Arianna Dagnino e Stefano Gulmanelli

Buongiorno a tutte e tutti,

Arianna Dagnino e Stefano Gulmanelli hanno lanciato una ambiziosa newsletter qui su Substack che vuole raccontare il Paese in cui vivono e lavorano da anni come giornalisti, il Canada, con un misto di reportage e analisi delle vicende politiche.

Appunti sarà un partner di questo loro progetto, e questo è il primo loro pezzo per noi.

Il Canada è diventato un Paese cruciale per gli equilibri mondiali sconvolti dall’arrivo di Donald Trump, è parte di quella “coalizione di volenterosi” che ormai trascende le frontiere e la geografia, assieme alla Gran Bretagna di Keir Starmer, ad alcuni Paesi dell’Unione europea, in particolare la Francia.

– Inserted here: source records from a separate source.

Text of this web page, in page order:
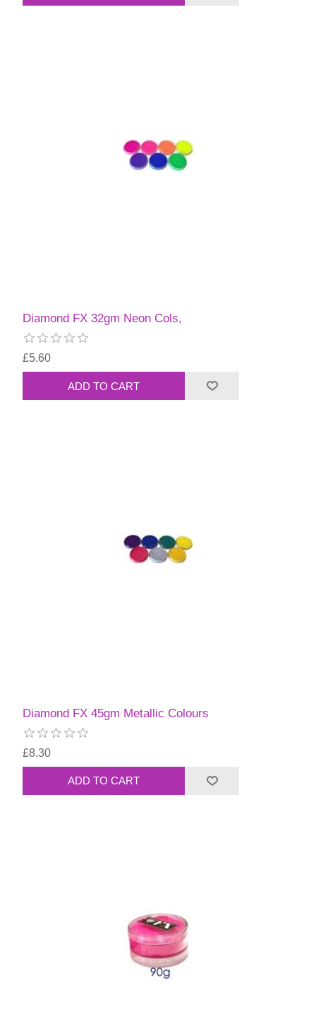
Diamond FX 32gm Neon Cols,
£5.60
Diamond FX 45gm Metallic Colours
£8.30
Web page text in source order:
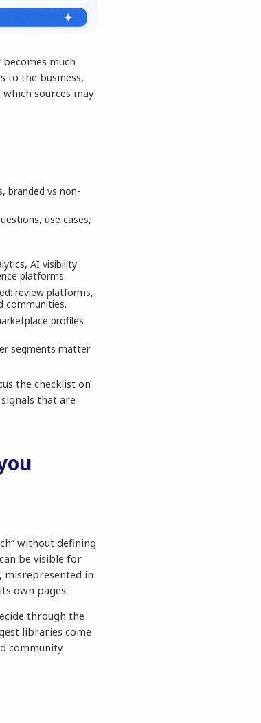
much
to the business,
sources may
branded vs non-
use cases,
AI visibility
platforms.
review platforms,
communities.
profiles
segments matter
the checklist on
that are
without defining
be visible for
in
own pages.
through the
libraries come
community

Capire quello che succede in Canada è cruciale per capire cosa succederà all’Occidente, all’Europa e all’Italia, sono quindi particolarmente contento di presentarvi il primo pezzo in partnership con Canadiensis (vi consiglio di iscrivervi).

Canadiensis – Letters from Canada/Lettere dal Canada
A bilingual (EN/IT) newsletter by Arianna Dagnino and Stefano Gulmanelli exploring Canada’s path through the challenges of the 21st century (Trump & others).
By Arianna Dagnino

Buona settimana,

Stefano Feltri


Una corsa finisce solo quando si taglia il traguardo e le imminenti elezioni canadesi potrebbero confermarlo in modo clamoroso.

Solo qualche settimana fa i conservatori di Pierre Poilievre si preparavano a quello che doveva essere poco più di un giro d'onore per raccogliere l’alloro della vittoria, tale era il vantaggio che i sondaggi attribuivano all’attuale partito di opposizione nel Parlamento canadese.

Il governo liberale guidato da Justin Trudeau (al terzo mandato) era alla deriva, con ministri che lasciavano in polemica con il primo ministro e altri che venivano sostituiti in rimpasti d’emergenza.

L'aria di cambiamento soffiava impetuosa: un sondaggio, condotto da Abacus Data tra il 9 e il 14 gennaio 2025, registrava il 46 per cento degli elettori a favore dei conservatori, e solo il 20 per cento decisi a scegliere i liberali.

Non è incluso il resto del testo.